There is less than a week to go until V&A Dundee officially opens and we welcome the first visitors.

Philip Long at the V&A Dundee. Picture: Robert Perry

Philip Long at the V&A Dundee. Picture: Robert Perry

The team behind this remarkable project have worked passionately on it for many years, but it doesn’t truly become a museum until people are in it, taking part, being inspired and getting involved.

As a design museum, our focus is the impact design has on everyone. We want to help people understand how important design and creativity is to us all and for V&A Dundee to make opportunities for that might change their lives.

Scotland has a remarkable history of design creativity that I believe we don’t know enough about.

Our Scottish Design Galleries are full of wonderful objects and ideas from across Scotland’s international design history.
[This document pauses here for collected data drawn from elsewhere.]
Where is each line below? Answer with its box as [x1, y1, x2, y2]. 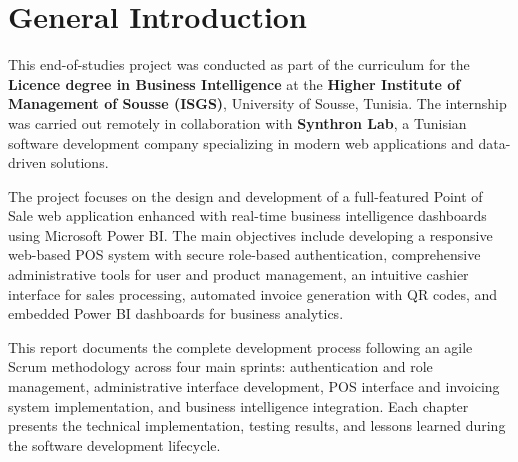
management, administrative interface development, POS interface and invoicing [8, 376, 500, 397]
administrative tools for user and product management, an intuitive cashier [8, 264, 469, 285]
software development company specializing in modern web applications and [8, 132, 474, 153]
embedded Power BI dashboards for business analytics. [8, 303, 344, 324]
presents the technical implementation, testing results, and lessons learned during [8, 415, 506, 436]
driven [8, 152, 47, 173]
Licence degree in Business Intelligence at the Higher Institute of [8, 73, 461, 94]
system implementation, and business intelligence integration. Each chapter [8, 395, 469, 416]
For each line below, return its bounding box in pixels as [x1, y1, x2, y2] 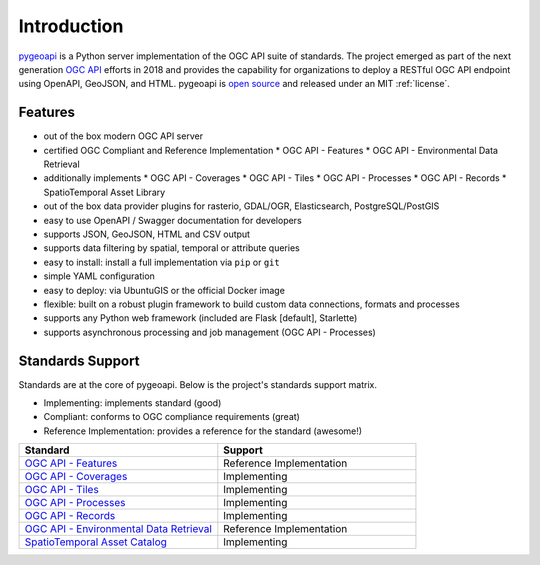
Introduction [18, 15, 124, 37]
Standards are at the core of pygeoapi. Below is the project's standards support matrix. [18, 378, 378, 390]
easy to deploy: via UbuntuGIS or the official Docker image [43, 284, 285, 296]
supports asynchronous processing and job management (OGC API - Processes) [43, 326, 377, 338]
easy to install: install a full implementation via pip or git [43, 256, 280, 268]
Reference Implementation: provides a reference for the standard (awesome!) [43, 425, 363, 437]
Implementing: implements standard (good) [43, 397, 222, 409]
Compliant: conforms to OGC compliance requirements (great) [43, 411, 300, 423]
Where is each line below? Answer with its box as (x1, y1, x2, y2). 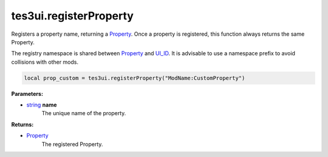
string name (26, 101, 57, 109)
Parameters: (11, 90, 44, 97)
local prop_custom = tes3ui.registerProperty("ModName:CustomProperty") (24, 75, 245, 81)
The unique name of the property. (41, 110, 126, 117)
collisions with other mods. (11, 58, 79, 65)
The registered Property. (41, 140, 103, 148)
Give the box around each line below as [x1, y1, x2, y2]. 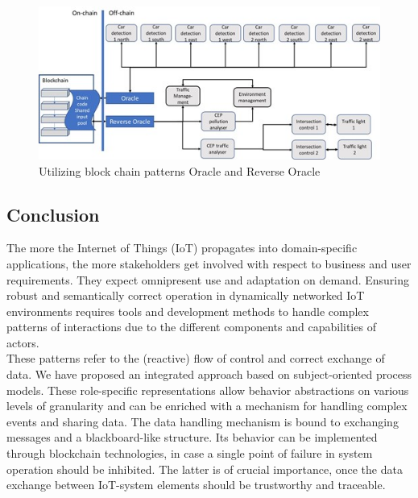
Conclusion [6, 201, 100, 226]
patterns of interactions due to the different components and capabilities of [6, 318, 376, 335]
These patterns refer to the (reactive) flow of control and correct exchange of [6, 350, 385, 367]
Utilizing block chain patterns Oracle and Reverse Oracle [39, 162, 321, 179]
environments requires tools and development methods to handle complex [6, 302, 369, 319]
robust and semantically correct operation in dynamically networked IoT [6, 287, 365, 304]
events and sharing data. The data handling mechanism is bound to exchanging [6, 413, 399, 430]
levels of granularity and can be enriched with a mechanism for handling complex [6, 397, 408, 414]
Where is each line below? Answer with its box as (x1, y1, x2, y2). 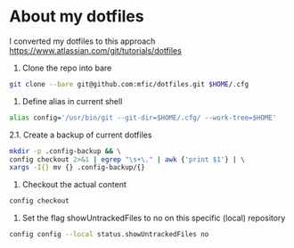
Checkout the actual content (21, 179, 127, 190)
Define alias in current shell (21, 95, 123, 106)
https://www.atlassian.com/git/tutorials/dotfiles (9, 45, 183, 55)
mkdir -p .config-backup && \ (9, 146, 122, 155)
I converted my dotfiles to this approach (9, 36, 156, 46)
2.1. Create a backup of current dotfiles (9, 129, 152, 140)
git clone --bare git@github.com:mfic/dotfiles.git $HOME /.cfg (9, 79, 249, 88)
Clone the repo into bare (21, 62, 112, 73)
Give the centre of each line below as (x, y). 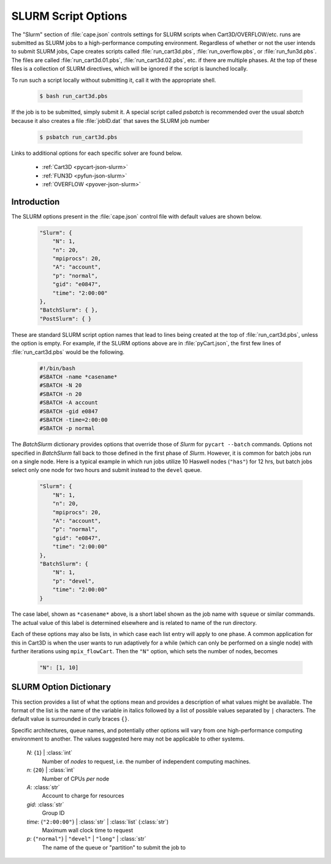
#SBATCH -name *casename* (78, 377)
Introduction (36, 202)
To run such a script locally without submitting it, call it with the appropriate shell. (114, 80)
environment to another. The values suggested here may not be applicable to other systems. (128, 739)
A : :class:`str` (44, 787)
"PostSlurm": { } (66, 319)
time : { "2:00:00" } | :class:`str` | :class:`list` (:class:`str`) (97, 822)
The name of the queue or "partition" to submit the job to (114, 847)
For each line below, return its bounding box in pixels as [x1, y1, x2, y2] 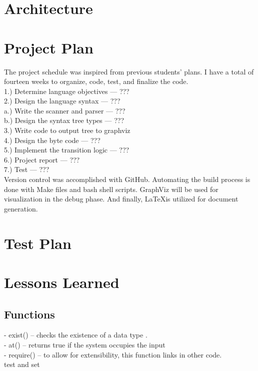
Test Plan [4, 232, 71, 253]
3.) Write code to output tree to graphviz [4, 125, 130, 135]
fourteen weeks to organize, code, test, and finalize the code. [4, 76, 188, 86]
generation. [4, 203, 38, 213]
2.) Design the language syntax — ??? [4, 95, 120, 106]
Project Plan [4, 37, 93, 57]
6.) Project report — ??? [4, 154, 80, 164]
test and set [4, 359, 40, 369]
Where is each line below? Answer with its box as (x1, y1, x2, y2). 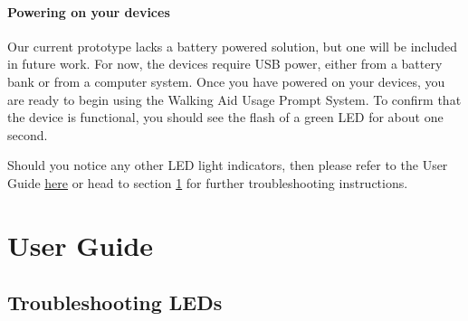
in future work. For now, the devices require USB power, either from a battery (7, 54, 443, 73)
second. (7, 125, 48, 144)
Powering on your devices (7, 2, 170, 21)
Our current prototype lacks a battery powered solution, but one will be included (7, 36, 458, 55)
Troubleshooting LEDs (7, 288, 223, 316)
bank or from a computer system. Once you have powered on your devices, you (7, 71, 445, 90)
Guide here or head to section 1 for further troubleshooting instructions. (7, 173, 408, 192)
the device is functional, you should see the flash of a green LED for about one (7, 108, 444, 127)
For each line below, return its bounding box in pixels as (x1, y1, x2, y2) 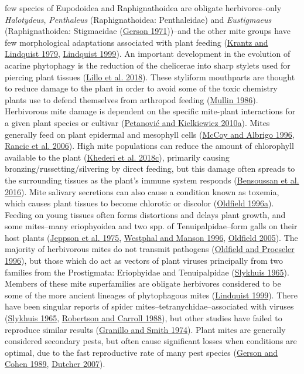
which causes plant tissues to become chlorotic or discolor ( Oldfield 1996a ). (5, 197, 274, 209)
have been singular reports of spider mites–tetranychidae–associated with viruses (5, 300, 294, 312)
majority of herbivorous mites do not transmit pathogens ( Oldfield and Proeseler (5, 243, 295, 255)
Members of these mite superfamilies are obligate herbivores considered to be (5, 277, 281, 290)
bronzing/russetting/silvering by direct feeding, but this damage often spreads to (5, 162, 295, 175)
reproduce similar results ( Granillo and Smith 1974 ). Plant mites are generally (5, 323, 286, 335)
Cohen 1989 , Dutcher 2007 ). (5, 358, 105, 370)
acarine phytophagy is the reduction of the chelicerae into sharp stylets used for (5, 59, 291, 71)
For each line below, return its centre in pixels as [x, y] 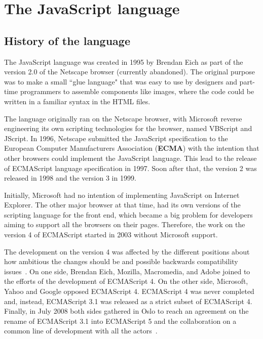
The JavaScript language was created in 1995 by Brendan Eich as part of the [124, 61]
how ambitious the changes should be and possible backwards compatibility [121, 261]
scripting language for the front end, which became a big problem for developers [128, 214]
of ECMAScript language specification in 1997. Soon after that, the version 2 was [130, 168]
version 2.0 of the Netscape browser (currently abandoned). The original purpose [129, 72]
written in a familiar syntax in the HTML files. [77, 101]
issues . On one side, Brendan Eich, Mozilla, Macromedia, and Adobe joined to [127, 271]
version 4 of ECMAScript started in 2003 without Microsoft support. [111, 235]
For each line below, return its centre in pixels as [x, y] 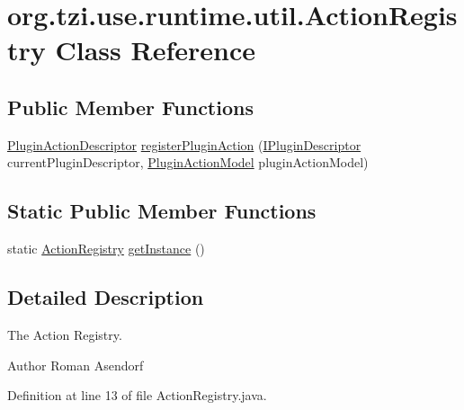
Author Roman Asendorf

The museum, designed by the acclaimed Japanese architect Kengo Kuma (above), will also hold exhibitions developed by our team here in Dundee, in partnership with colleagues in South Kensington and with other institutions from around the world. Our first exhibition, Ocean Liners: Speed and Style, is a celebration of design and a show my team in Dundee have been involved with since its inception.

We want V&A Dundee to be for everybody. As a museum our team takes our role in Dundee and the wider community very seriously. Our purpose is to encourage interest and active engagement in design across Scotland, the UK and far further afield. It is, after all, the first V&A museum outside of London, and as part of the V&A family, we are looking forward to adding to the institution’s ability to make a global contribution.

A project such as this is a long time in the making. Its fundamental purpose is a place to inspire people through connecting with design, and we can’t wait to do that when the museum opens on Saturday.